On May 4, 2023, Holderman pitched an immaculate inning against the Tampa Bay Rays, retiring Taylor Walls, Luke Raley, and Christian Bethancourt in order. In 58 appearances out of the bullpen for Pittsburgh, he compiled an 0–3 record and 3.86 ERA with 58 strikeouts and two saves over 56 innings of work.

Holderman made 55 appearances out of the bullpen for Pittsburgh during the 2024 season, registering a 3–6 record and 3.16 ERA with 56 strikeouts across 51 1/3 innings pitched.

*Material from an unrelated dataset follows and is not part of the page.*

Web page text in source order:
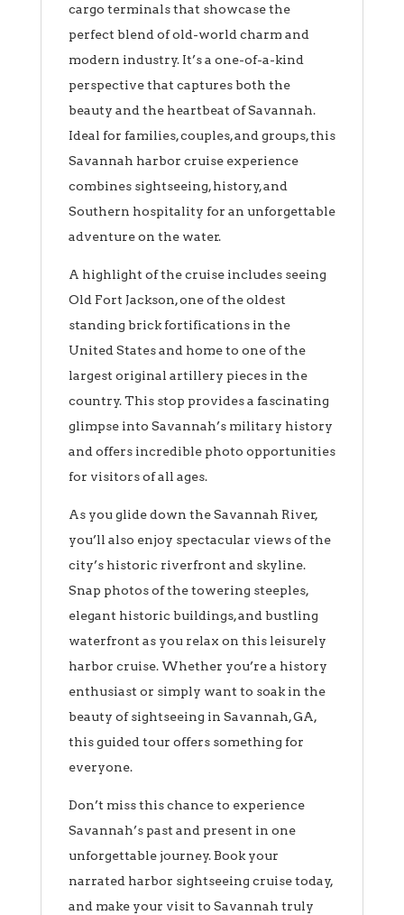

Holderman made 24 appearances for the Pirates in 2025, but struggled to an 0–2 record and 7.01 ERA with 18 strikeouts and one save across 25 2/3 innings pitched. On November 18, 2025, Holderman was designated for assignment by Pittsburgh. On November 21, he was non-tendered by the Pirates and became a free agent.

=== Cleveland Guardians ===
On December 11, 2025, Holderman signed a one-year, $1.5 million contract with the Cleveland Guardians.

==Personal life==
Holderman was raised with an older sister, Taylor, who has Angelman syndrome, younger brother Casey, and younger sister Cassidy.

Holderman married his wife, Casey Spence, in December 2020. In May 2023, Holderman and his wife announced they were expecting a child in November 2023. They had a daughter, Tanner.

Holderman is a Christian.

In March 2024, Holderman was hospitalized with a severe case of Influenza A virus.